What causes the sexual fizzle between new parents? Exhaustion. Stress. Mom’s hormones, and her tendency to devote every amp of energy and inkling of empathy to the helpless, gurgling humanoid in the bassinet, leaving none for poor, pent-up Dad.
Kerner jokes that a working title for his book was “What to Expect When He’s Expecting Sex,” because Dad’s urges — and Mom’s reluctance to have her arms, breasts, and hair tugged at by yet another needy family member — are a common source of strife.
I remember those post-baby months so clearly: Sex felt like another chore on my household to-do list, rather than the delicious indulgence it had always been. I was confused, disappointed, and embarrassed at having gone from fit and frisky to tuckered-out and turned-off.
Kerner says it’s just as tough on guys. He confesses to having been so hard up after his kids were born that he once became aroused while listening to his wife read the book Hop on Pop to their son.

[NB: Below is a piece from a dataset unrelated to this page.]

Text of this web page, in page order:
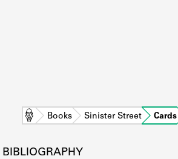
Home Books Sinister Street Cards
BIBLIOGRAPHY

He’s not alone. I recall my husband trying to woo me with, There’s a Wocket in My Pocket and I think we can all agree that when you’re hearing innuendo in Dr. Seuss verse, it’s been too long.
Here’s good news, though: Kerner says that by expecting sex, a new dad is actually performing a vital task: luring his partner slowly (if sometimes annoyingly) back into a strong, passionate couplehood, “a crucial necessity if they’re to flourish and succeed as a family.”

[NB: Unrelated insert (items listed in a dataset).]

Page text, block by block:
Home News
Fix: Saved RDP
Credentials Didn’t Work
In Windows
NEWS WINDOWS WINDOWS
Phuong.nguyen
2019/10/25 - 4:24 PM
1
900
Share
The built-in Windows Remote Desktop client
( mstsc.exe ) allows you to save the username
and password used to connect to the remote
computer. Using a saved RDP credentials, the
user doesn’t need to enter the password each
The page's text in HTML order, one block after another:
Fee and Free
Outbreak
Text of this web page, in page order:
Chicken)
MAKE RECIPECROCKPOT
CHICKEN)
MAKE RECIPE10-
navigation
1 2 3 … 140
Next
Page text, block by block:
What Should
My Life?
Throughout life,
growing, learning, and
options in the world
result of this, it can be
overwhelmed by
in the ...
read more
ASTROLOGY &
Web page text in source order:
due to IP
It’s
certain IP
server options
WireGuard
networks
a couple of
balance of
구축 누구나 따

Kerner insists there are two ways to do that.
Wrong way: “Just saying, ‘Let’s have sex now.'”
Right way: “Communicating, building anticipation, helping a woman rediscover those feelings of wanting, helping her to feel sexy, contributing to all the new chores that go along with having a baby in order to help her de-stress.”
Pay attention to that last point. Along with all the other surprises of new parenthood, I was shocked (who knew?) to discover there’s nothing sexier than a guy who can swaddle, shush, and sway a newborn to sleep. Sorry, that’s hot.
As your kids grow, of course, new sexual challenges arise. We recently entered the Kiddus Interruptus phase and I can promise you that nothing quashes the libido like having to explain to your children why Mommy likes sleeping with “just her boots on.”
Once you’re past the baby years, though, the solutions get simpler. Communication? Anticipation? No need when basic hardware does the trick.
Says Kerner, “We have a lock on our bedroom door.”